Corpus length: 494395


In [2]:
#print(text)

In [3]:

# Length of extracted character sequences
maxlen = 60

# We sample a new sequence every `step` characters
step = 3

# This holds our extracted sequences
sentences = []

# This holds the targets (the follow-up characters)
next_chars = []

for i in range(0, len(text) - maxlen, step):
    sentences.append(text[i: i + maxlen])
    next_chars.append(text[i + maxlen])
print('Number of sequences:', len(sentences))
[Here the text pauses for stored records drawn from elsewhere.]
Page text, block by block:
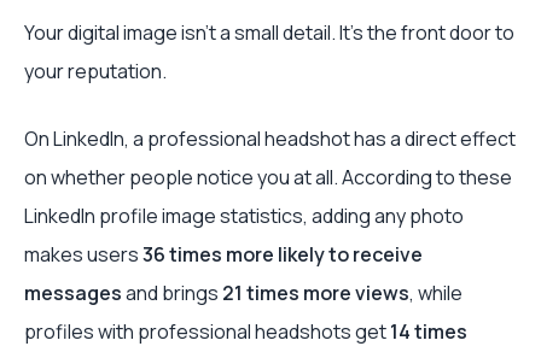
Your digital image isn’t a small detail. It’s the front door to
your reputation.
On LinkedIn, a professional headshot has a direct effect
on whether people notice you at all. According to these
LinkedIn profile image statistics, adding any photo
makes users36 times more likely to receive
messagesand brings 21 times more views, while
profiles with professional headshots get14 times
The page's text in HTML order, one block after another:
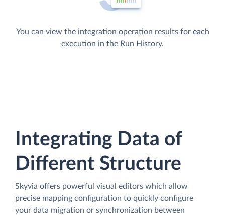
You can view the integration operation results for each
execution in the Run History.
Integrating Data of
Different Structure
Skyvia offers powerful visual editors which allow
precise mapping configuration to quickly configure
your data migration or synchronization between
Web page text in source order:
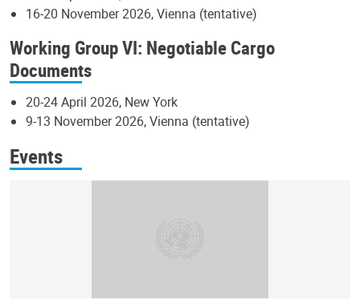
16-20 November 2026, Vienna (tentative)
Working Group VI: Negotiable Cargo
Documents
20-24 April 2026, New York
9-13 November 2026, Vienna (tentative)
Events
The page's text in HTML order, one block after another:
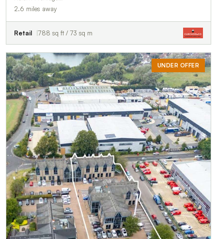
2.6 miles away
Retail 788 sq ft / 73 sq m
UNDER OFFER
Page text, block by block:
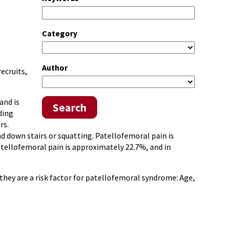
Category
Author
Search
is
down stairs or squatting. Patellofemoral pain is
pain is approximately 22.7%, and in
are a risk factor for patellofemoral syndrome: Age,
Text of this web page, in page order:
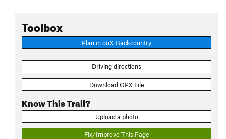
Toolbox
Plan in onX Backcountry
Driving directions
Download GPX File
Know This Trail?
Upload a photo
Fix/Improve This Page
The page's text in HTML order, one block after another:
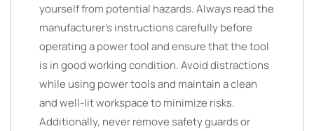
yourself from potential hazards. Always read the
manufacturer’s instructions carefully before
operating a power tool and ensure that the tool
is in good working condition. Avoid distractions
while using power tools and maintain a clean
and well-lit workspace to minimize risks.
Additionally, never remove safety guards or
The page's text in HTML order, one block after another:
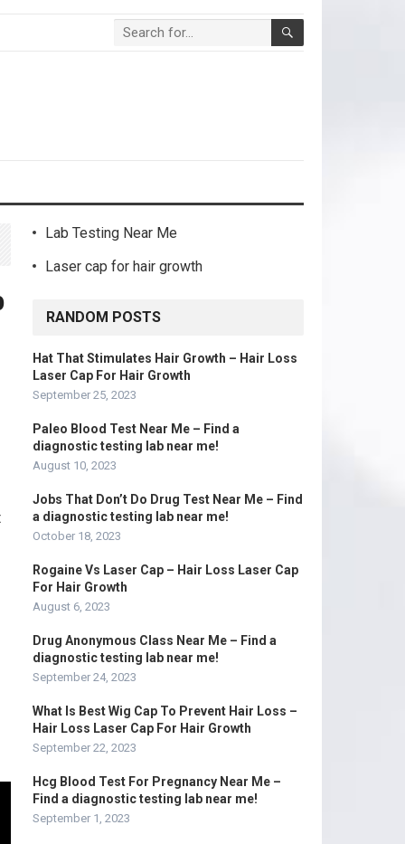
Lab Testing Near Me
Laser cap for hair growth
RANDOM POSTS
Hat That Stimulates Hair Growth – Hair Loss
Laser Cap For Hair Growth
September 25, 2023
Paleo Blood Test Near Me – Find a
diagnostic testing lab near me!
August 10, 2023
Jobs That Don’t Do Drug Test Near Me – Find
a diagnostic testing lab near me!
October 18, 2023
Rogaine Vs Laser Cap – Hair Loss Laser Cap
For Hair Growth
August 6, 2023
Drug Anonymous Class Near Me – Find a
diagnostic testing lab near me!
September 24, 2023
What Is Best Wig Cap To Prevent Hair Loss –
Hair Loss Laser Cap For Hair Growth
September 22, 2023
Hcg Blood Test For Pregnancy Near Me –
Find a diagnostic testing lab near me!
September 1, 2023
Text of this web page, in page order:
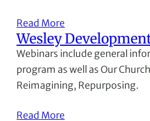
Read More
Wesley
Webinars include general
program as well as Our
Reimagining, Repurposing.
Read More
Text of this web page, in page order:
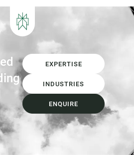
diversion targets,
EXPERTISE
INDUSTRIES
ENQUIRE
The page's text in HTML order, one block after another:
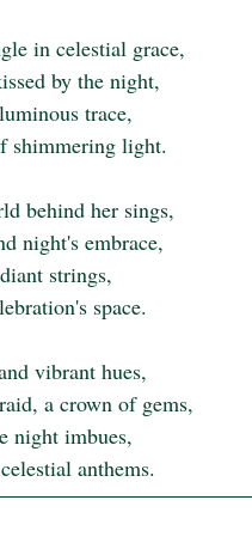
in celestial grace,
by the night,
trace,
shimmering light.
behind her sings,
night's embrace,
strings,
space.
vibrant hues,
a crown of gems,
night imbues,
anthems.
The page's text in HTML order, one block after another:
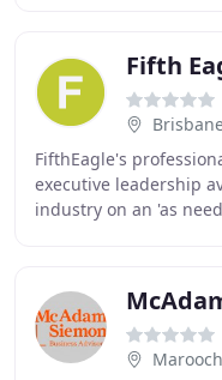
Fifth
FifthEagle's
executive leadership
industry on an 'as
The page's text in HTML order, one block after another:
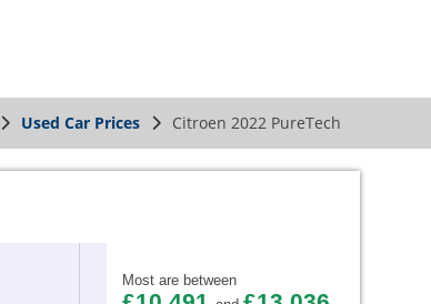
Used Car Prices Citroen 2022 PureTech
Most are between
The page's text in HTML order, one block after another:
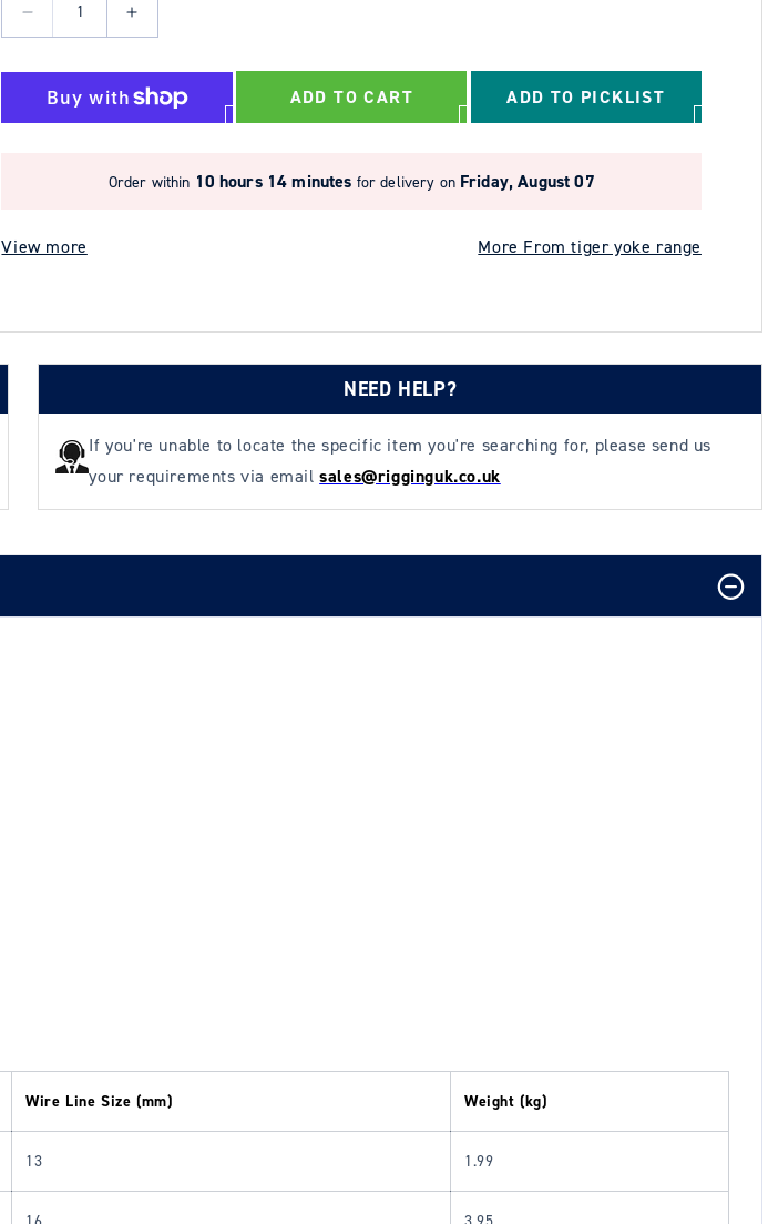
Decrease
for
YOKE
8-
Swivel
Increase
for
YOKE
8-
Angular
ADD TO CART ADD TO PICKLIST
Order within 10 hours 14 minutes for delivery on Friday, August 07
View more More From tiger yoke range
NEED HELP?
If you're unable to locate the specific item you're searching for, please send us
your requirements via emailsales@rigginguk.co.uk
Wire Line Size (mm) Weight (kg)
13 1.99
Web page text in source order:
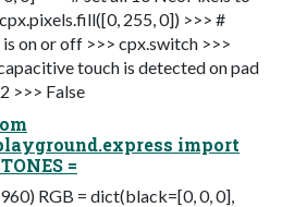
255, 0]) >>> #
on or off >>> cpx.switch >>>
touch is detected on pad
>>> False
import
=
RGB = dict(black=[0, 0, 0],
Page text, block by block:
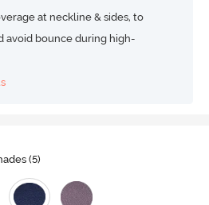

# List of unique characters in the corpus
chars = sorted(list(set(text)))
print('Unique characters:', len(chars))
# Dictionary mapping unique characters to their index in `chars`
char_indices = dict((char, chars.index(char)) for char in chars)

# Next, one-hot encode the characters into binary arrays.
print('Vectorization...')
x = np.zeros((len(sentences), maxlen, len(chars)), dtype=np.bool)
y = np.zeros((len(sentences), len(chars)), dtype=np.bool)
for i, sentence in enumerate(sentences):
    for t, char in enumerate(sentence):
        x[i, t, char_indices[char]] = 1
    y[i, char_indices[next_chars[i]]] = 1

Number of sequences: 164779
Unique characters: 60
Vectorization...


## Building the network

In [4]:
from keras import layers

model = keras.models.Sequential()
model.add(layers.LSTM(128, input_shape=(maxlen, len(chars))))
model.add(layers.Dense(len(chars), activation='softmax'))

In [5]:
optimizer = keras.optimizers.RMSprop(lr=0.01)
model.compile(loss='categorical_crossentropy', optimizer=optimizer)

## Training the model

In [6]:
def sample(preds, temperature=1.0):
    preds = np.asarray(preds).astype('float64')
    preds = np.log(preds) / temperature
    exp_preds = np.exp(preds)
    preds = exp_preds / np.sum(exp_preds)
    probas = np.random.multinomial(1, preds, 1)
    return np.argmax(probas)

In [None]:
import random
import sys

for epoch in range(1, 61):
    print('epoch', epoch)
    # Fit the model for 1 epoch on the available training data
    model.fit(x, y,
              batch_size=128,
              epochs=1)

    if epoch % 5 == 0:
        # Select a text seed at random
        start_index = random.randint(0, len(text) - maxlen - 1)
        generated_text = text[start_index: start_index + maxlen]
        print('--- Generating with seed: "' + generated_text + '"')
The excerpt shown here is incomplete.